* _Task item_: Could you please output all of the records exactly?

Items from a dataset:
■ ■ ■ ■ ■ ■ ■

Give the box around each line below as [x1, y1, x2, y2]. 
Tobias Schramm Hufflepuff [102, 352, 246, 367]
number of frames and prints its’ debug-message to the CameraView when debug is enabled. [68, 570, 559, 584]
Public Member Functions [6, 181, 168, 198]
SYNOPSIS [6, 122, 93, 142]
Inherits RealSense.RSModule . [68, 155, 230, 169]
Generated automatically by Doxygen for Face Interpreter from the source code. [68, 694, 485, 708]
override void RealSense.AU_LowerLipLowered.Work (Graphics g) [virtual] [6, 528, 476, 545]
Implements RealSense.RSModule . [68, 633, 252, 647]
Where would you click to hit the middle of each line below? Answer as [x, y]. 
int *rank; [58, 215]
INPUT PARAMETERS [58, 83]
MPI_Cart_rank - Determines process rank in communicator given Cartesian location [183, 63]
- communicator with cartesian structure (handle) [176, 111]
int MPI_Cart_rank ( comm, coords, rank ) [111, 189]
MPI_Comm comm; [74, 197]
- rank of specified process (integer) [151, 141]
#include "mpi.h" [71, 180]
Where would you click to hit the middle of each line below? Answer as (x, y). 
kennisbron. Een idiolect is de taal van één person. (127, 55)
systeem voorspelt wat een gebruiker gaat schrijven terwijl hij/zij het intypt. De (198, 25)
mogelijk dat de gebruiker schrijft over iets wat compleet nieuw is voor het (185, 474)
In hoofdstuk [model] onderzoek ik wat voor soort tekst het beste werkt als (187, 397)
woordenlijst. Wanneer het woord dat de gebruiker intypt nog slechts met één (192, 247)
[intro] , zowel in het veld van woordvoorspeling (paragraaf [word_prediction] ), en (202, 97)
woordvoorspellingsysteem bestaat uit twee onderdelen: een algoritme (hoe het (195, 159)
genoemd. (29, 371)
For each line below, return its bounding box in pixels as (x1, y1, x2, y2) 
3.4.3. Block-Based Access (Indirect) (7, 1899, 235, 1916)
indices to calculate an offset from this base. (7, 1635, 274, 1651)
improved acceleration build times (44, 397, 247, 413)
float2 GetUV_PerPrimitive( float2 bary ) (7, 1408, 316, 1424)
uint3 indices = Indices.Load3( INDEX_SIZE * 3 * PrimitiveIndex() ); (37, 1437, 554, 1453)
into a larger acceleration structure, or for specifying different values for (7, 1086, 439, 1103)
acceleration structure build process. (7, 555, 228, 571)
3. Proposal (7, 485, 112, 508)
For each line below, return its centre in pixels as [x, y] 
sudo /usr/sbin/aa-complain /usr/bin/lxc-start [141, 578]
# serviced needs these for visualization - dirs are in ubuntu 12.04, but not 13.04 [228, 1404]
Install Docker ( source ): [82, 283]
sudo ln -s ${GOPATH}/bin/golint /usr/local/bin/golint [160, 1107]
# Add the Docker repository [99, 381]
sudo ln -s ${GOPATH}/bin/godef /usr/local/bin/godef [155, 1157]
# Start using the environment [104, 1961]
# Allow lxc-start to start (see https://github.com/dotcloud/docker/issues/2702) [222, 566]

■ ■ ■ ■ ■ ■ ■

* _The completed task_:
Give the box around each line below as [x1, y1, x2, y2]. 
Tobias Schramm Hufflepuff [102, 352, 246, 367]
number of frames and prints its’ debug-message to the CameraView when debug is enabled. [68, 570, 559, 584]
Public Member Functions [6, 181, 168, 198]
SYNOPSIS [6, 122, 93, 142]
Inherits RealSense.RSModule . [68, 155, 230, 169]
Generated automatically by Doxygen for Face Interpreter from the source code. [68, 694, 485, 708]
override void RealSense.AU_LowerLipLowered.Work (Graphics g) [virtual] [6, 528, 476, 545]
Implements RealSense.RSModule . [68, 633, 252, 647]
Where would you click to hit the middle of each line below? Answer as [x, y]. 
int *rank; [58, 215]
INPUT PARAMETERS [58, 83]
MPI_Cart_rank - Determines process rank in communicator given Cartesian location [183, 63]
- communicator with cartesian structure (handle) [176, 111]
int MPI_Cart_rank ( comm, coords, rank ) [111, 189]
MPI_Comm comm; [74, 197]
- rank of specified process (integer) [151, 141]
#include "mpi.h" [71, 180]
Where would you click to hit the middle of each line below? Answer as (x, y). 
kennisbron. Een idiolect is de taal van één person. (127, 55)
systeem voorspelt wat een gebruiker gaat schrijven terwijl hij/zij het intypt. De (198, 25)
mogelijk dat de gebruiker schrijft over iets wat compleet nieuw is voor het (185, 474)
In hoofdstuk [model] onderzoek ik wat voor soort tekst het beste werkt als (187, 397)
woordenlijst. Wanneer het woord dat de gebruiker intypt nog slechts met één (192, 247)
[intro] , zowel in het veld van woordvoorspeling (paragraaf [word_prediction] ), en (202, 97)
woordvoorspellingsysteem bestaat uit twee onderdelen: een algoritme (hoe het (195, 159)
genoemd. (29, 371)
For each line below, return its bounding box in pixels as (x1, y1, x2, y2) 
3.4.3. Block-Based Access (Indirect) (7, 1899, 235, 1916)
indices to calculate an offset from this base. (7, 1635, 274, 1651)
improved acceleration build times (44, 397, 247, 413)
float2 GetUV_PerPrimitive( float2 bary ) (7, 1408, 316, 1424)
uint3 indices = Indices.Load3( INDEX_SIZE * 3 * PrimitiveIndex() ); (37, 1437, 554, 1453)
into a larger acceleration structure, or for specifying different values for (7, 1086, 439, 1103)
acceleration structure build process. (7, 555, 228, 571)
3. Proposal (7, 485, 112, 508)
For each line below, return its centre in pixels as [x, y] 
sudo /usr/sbin/aa-complain /usr/bin/lxc-start [141, 578]
# serviced needs these for visualization - dirs are in ubuntu 12.04, but not 13.04 [228, 1404]
Install Docker ( source ): [82, 283]
sudo ln -s ${GOPATH}/bin/golint /usr/local/bin/golint [160, 1107]
# Add the Docker repository [99, 381]
sudo ln -s ${GOPATH}/bin/godef /usr/local/bin/godef [155, 1157]
# Start using the environment [104, 1961]
# Allow lxc-start to start (see https://github.com/dotcloud/docker/issues/2702) [222, 566]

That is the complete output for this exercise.